* [Work required]
Only the stretch below from the line holding "BRC warns of empty shelves" through the line holding "Bhabha Atomic Research" should be restated, word for word and with both ends included; pictures stay out.

* [Records provided]
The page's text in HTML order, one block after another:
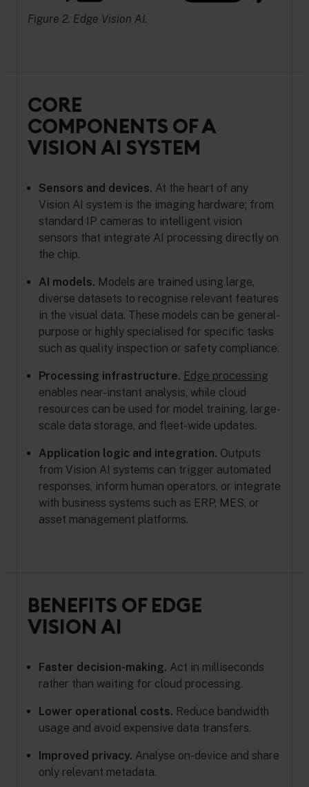
Figure 2. Edge Vision AI.
CORE
COMPONENTS OF A
VISION AI SYSTEM
Sensors and devices. At the heart of any
Vision AI system is the imaging hardware; from
standard IP cameras to intelligent vision
sensors that integrate AI processing directly on
the chip.
AI models. Models are trained using large,
diverse datasets to recognise relevant features
in the visual data. These models can be general-
purpose or highly specialised for specific tasks
such as quality inspection or safety compliance.
Processing infrastructure. Edge processing
enables near-instant analysis, while cloud
resources can be used for model training, large-
scale data storage, and fleet-wide updates.
Application logic and integration. Outputs
from Vision AI systems can trigger automated
responses, inform human operators, or integrate
with business systems such as ERP, MES, or
asset management platforms.
BENEFITS OF EDGE
VISION AI
Faster decision-making. Act in milliseconds
rather than waiting for cloud processing.
Lower operational costs. Reduce bandwidth
usage and avoid expensive data transfers.
Improved privacy. Analyse on-device and share
only relevant metadata.
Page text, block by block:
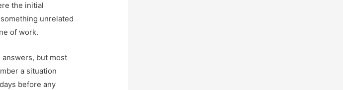
the initial
unrelated
of work.
but most
a situation
before any
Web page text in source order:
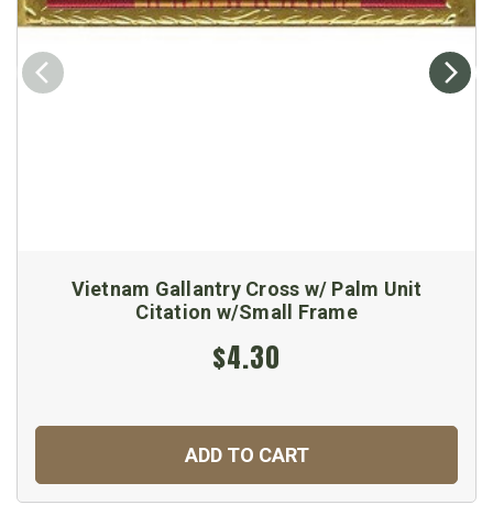
Vietnam Gallantry Cross w/ Palm Unit
Citation w/Small Frame
$4.30
ADD TO CART
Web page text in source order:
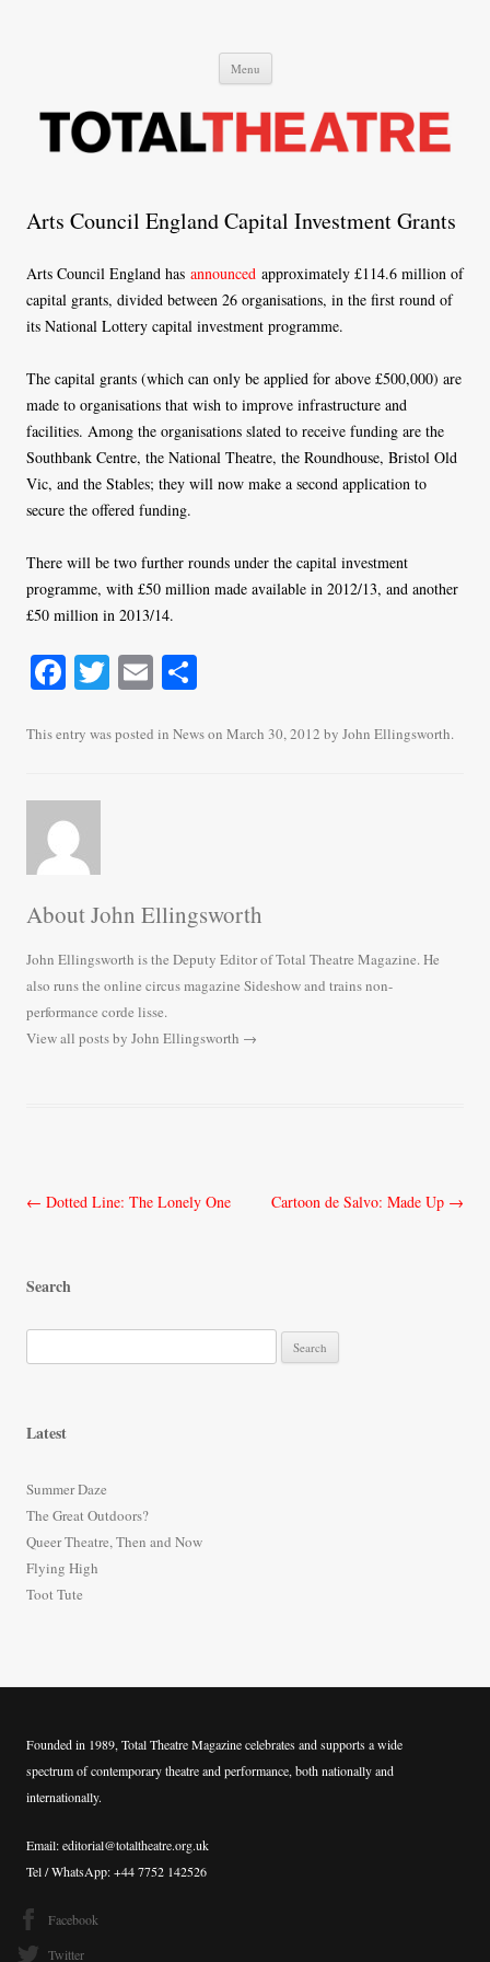
Menu Skip
content
Arts Council England Capital Investment Grants
Arts Council England has announced approximately £114.6 million of
capital grants, divided between 26 organisations, in the first round of
its National Lottery capital investment programme.
The capital grants (which can only be applied for above £500,000) are
made to organisations that wish to improve infrastructure and
facilities. Among the organisations slated to receive funding are the
Southbank Centre, the National Theatre, the Roundhouse, Bristol Old
Vic, and the Stables; they will now make a second application to
secure the offered funding.
There will be two further rounds under the capital investment
programme, with £50 million made available in 2012/13, and another
£50 million in 2013/14.
Fa
bo
T
tte
E
ailre
This entry was posted in Newson March 30, 2012 by John Ellingsworth.
About John Ellingsworth
John Ellingsworth is the Deputy Editor of Total Theatre Magazine. He
also runs the online circus magazine Sideshow and trains non-
performance corde lisse.
View all posts by John Ellingsworth →
Post
← Dotted Line: The Lonely One Cartoon de Salvo: Made Up →
Search
e
f
o
r
:
Latest
Summer Daze
The Great Outdoors?
Queer Theatre, Then and Now
Flying High
Toot Tute
Founded in 1989, Total Theatre Magazine celebrates and supports a wide
spectrum of contemporary theatre and performance, both nationally and
internationally.
Email: editorial@totaltheatre.org.uk
Tel / WhatsApp: +44 7752 142526
Facebook
Twitter
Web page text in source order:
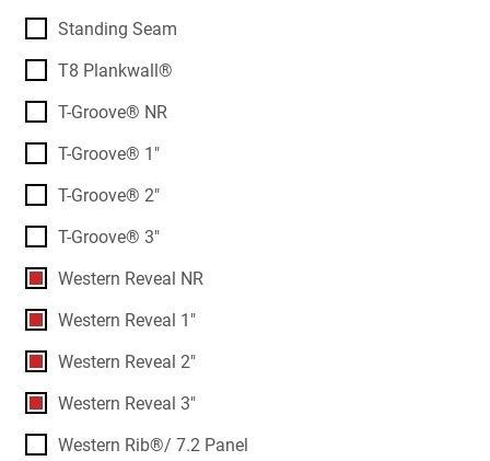
Standing Seam
T8 Plankwall®
T-Groove® NR
T-Groove® 1"
T-Groove® 2"
T-Groove® 3"
Western Reveal NR
Western Reveal 1"
Western Reveal 2"
Western Reveal 3"
Western Rib®/ 7.2 Panel
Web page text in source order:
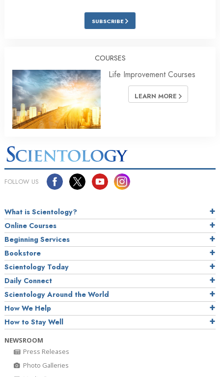
SUBSCRIBE
COURSES
Life Improvement Courses
LEARN MORE
FOLLOW US
What is Scientology?
Online Courses
Beginning Services
Bookstore
Scientology Today
Daily Connect
Scientology Around the World
How We Help
How to Stay Well
NEWSROOM
Press Releases
Photo Galleries
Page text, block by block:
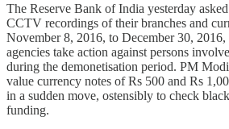
The Reserve Bank of India yesterday
CCTV recordings of their branches and
November 8, 2016, to December 30,
agencies take action against persons
during the demonetisation period. PM
value currency notes of Rs 500 and Rs
in a sudden move, ostensibly to check
funding.
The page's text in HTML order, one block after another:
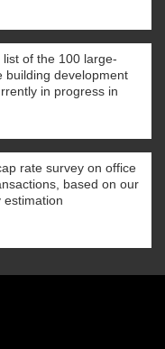
list of the 100 large-
building development
in progress in
rate survey on office
based on our
estimation
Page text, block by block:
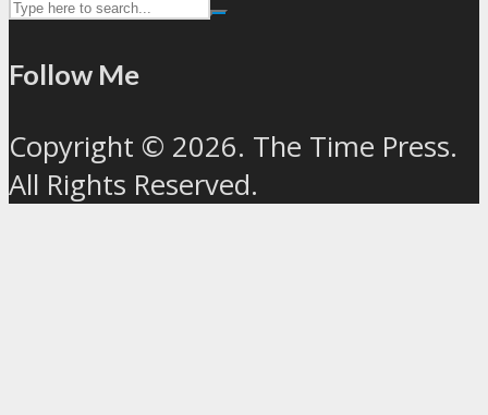
Follow Me
Copyright © 2026. The Time Press.
All Rights Reserved.
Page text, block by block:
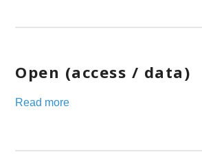
Open (access / data)
Read more
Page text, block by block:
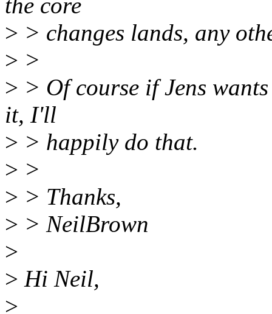
the core
> > changes lands, any
> >
> > Of course if Jens
it, I'll
> > happily do that.
> >
> > Thanks,
> > NeilBrown
>
> Hi Neil,
>
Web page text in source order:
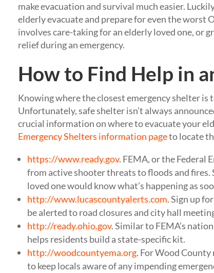
make evacuation and survival much easier.
elderly evacuate and prepare for even the worst
involves care-taking for an elderly loved one, or
relief during an emergency.
How to Find Help in
Knowing where the closest emergency shelter
Unfortunately, safe shelter isn’t always
crucial information on where to evacuate your
Emergency Shelters information pageto locate
https://www.ready.gov. FEMA, or the Federal
from active shooter threats to floods and
loved one would know what’s happening as
http://www.lucascountyalerts.com. Sign up
be alerted to road closures and city hall
http://ready.ohio.gov. Similar to FEMA’s
helps residents build a state-specific kit.
http://woodcountyema.org. For Wood
to keep locals aware of any impending
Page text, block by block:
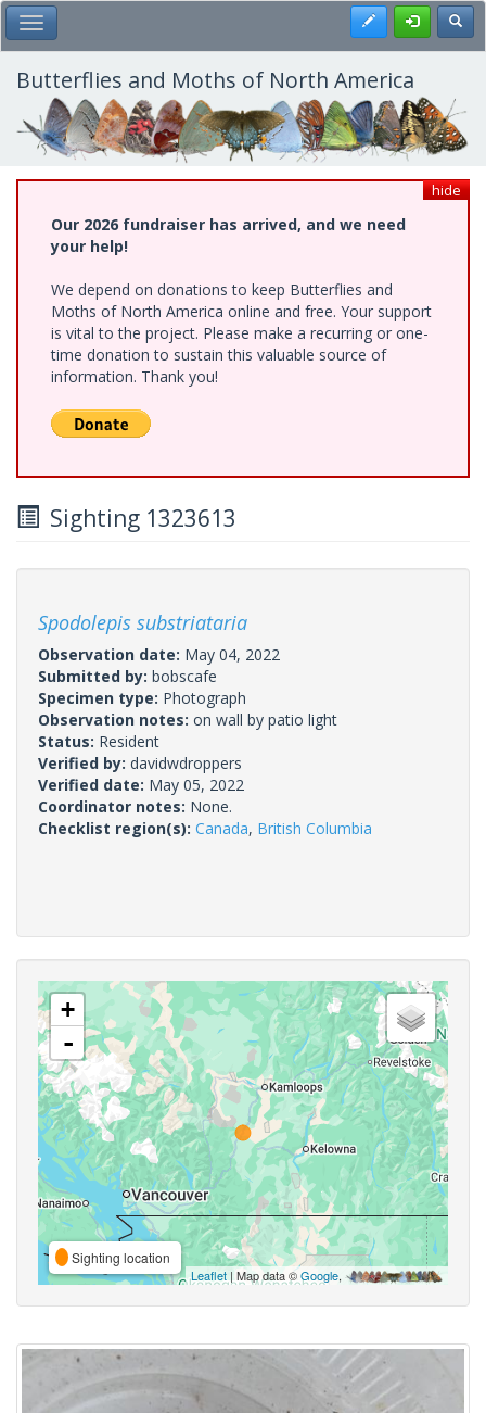
Skip
to
main
content
Toggle Main Menu Register
Butterflies and Moths of North America
hide
Our 2026 fundraiser has arrived, and we need
your help!
We depend on donations to keep Butterflies and
Moths of North America online and free. Your support
is vital to the project. Please make a recurring or one-
time donation to sustain this valuable source of
information. Thank you!
Sighting 1323613
Spodolepis substriataria
Observation date: May 04, 2022
Submitted by: bobscafe
Specimen type: Photograph
Observation notes: on wall by patio light
Status: Resident
Verified by: davidwdroppers
Verified date: May 05, 2022
Coordinator notes: None.
Checklist region(s): Canada, British Columbia
+
-
Sighting location
Leaflet | Map data ©Google,
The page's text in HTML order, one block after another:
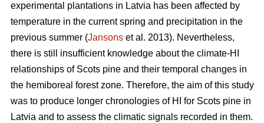
experimental plantations in Latvia has been affected by
temperature in the current spring and precipitation in the
previous summer (Jansons et al. 2013). Nevertheless,
there is still insufficient knowledge about the climate-HI
relationships of Scots pine and their temporal changes in
the hemiboreal forest zone. Therefore, the aim of this study
was to produce longer chronologies of HI for Scots pine in
Latvia and to assess the climatic signals recorded in them.
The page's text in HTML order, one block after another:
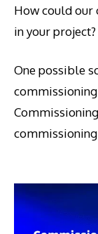
How could
in your project?
One possible
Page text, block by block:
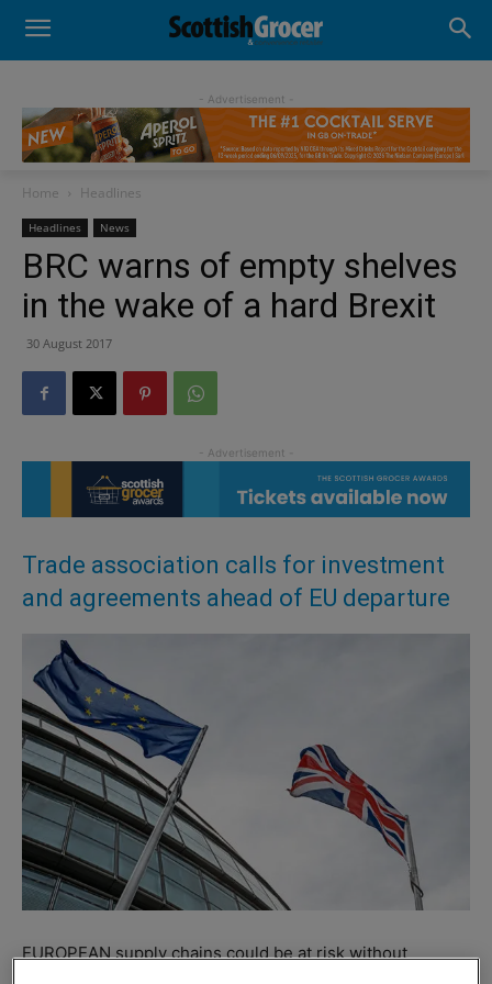
- Advertisement -
Home Headlines
Headlines News
BRC warns of empty shelves
in the wake of a hard Brexit
30 August 2017
Trade association calls for investment
and agreements ahead of EU departure
EUROPEAN supply chains could be at risk without
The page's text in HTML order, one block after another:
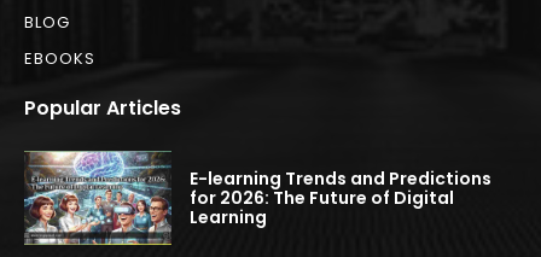
BLOG
EBOOKS
Popular Articles
E-learning Trends and Predictions
for 2026: The Future of Digital
Learning
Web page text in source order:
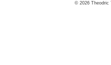
© 2026 Theodric
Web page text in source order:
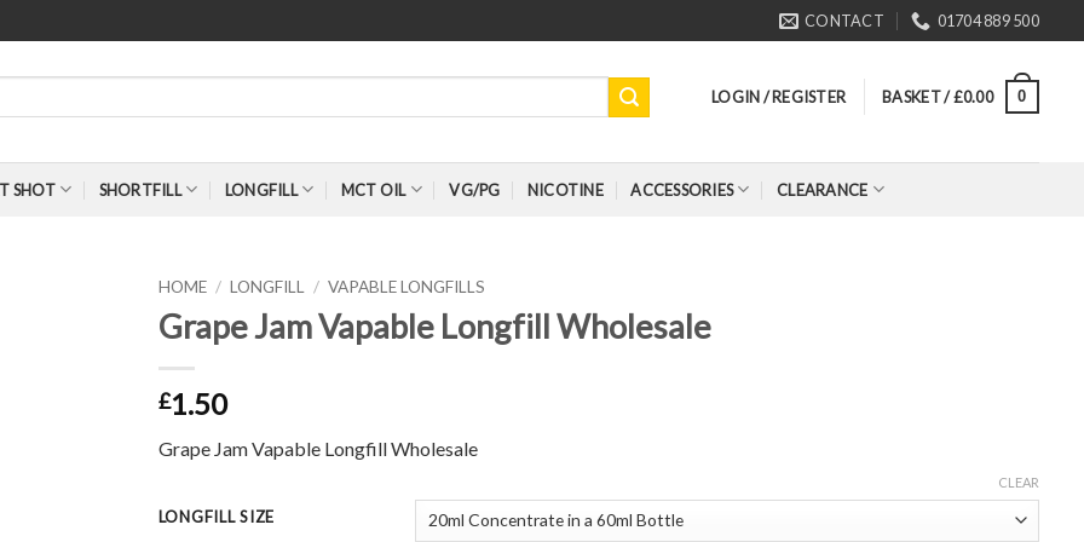
CONTACT 01704 889 500
LOGIN / REGISTER BASKET /£0.00 0
SHOT SHORTFILL LONGFILL MCT OIL VG/PG NICOTINE ACCESSORIES CLEARANCE
HOME / LONGFILL / VAPABLE LONGFILLS
Grape Jam Vapable Longfill Wholesale
£1.50
Grape Jam Vapable Longfill Wholesale
LONGFILL SIZE
CLEAR
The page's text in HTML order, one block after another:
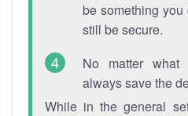
be something
still be secure.
No matter what
always save the
While in the general
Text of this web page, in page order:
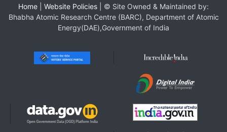
Home Website Policies | © Site Owned & Maintained by:
Bhabha Atomic Research Centre (BARC), Department of Atomic
Energy(DAE),Government of India
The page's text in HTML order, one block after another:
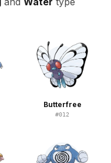
Butterfree
#012
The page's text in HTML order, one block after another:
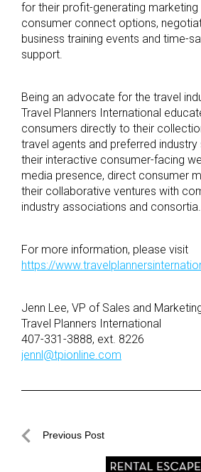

* [Your response]
BRC warns of empty shelves
in the wake of a hard Brexit
30 August 2017
Trade association calls for investment
and agreements ahead of EU departure
EUROPEAN supply chains could be at risk without
The page's text in HTML order, one block after another:
BLOG
EBOOKS
Popular Articles
E-learning Trends and Predictions
for 2026: The Future of Digital
Learning
Web page text in source order:
© 2026 Theodric
Web page text in source order:
CONTACT 01704 889 500
LOGIN / REGISTER BASKET /£0.00 0
SHOT SHORTFILL LONGFILL MCT OIL VG/PG NICOTINE ACCESSORIES CLEARANCE
HOME / LONGFILL / VAPABLE LONGFILLS
Grape Jam Vapable Longfill Wholesale
£1.50
Grape Jam Vapable Longfill Wholesale
LONGFILL SIZE
CLEAR
The page's text in HTML order, one block after another:
be something
still be secure.
No matter what
always save the
While in the general
Text of this web page, in page order:
Home Website Policies | © Site Owned & Maintained by:
Bhabha Atomic Research Centre (BARC), Department of Atomic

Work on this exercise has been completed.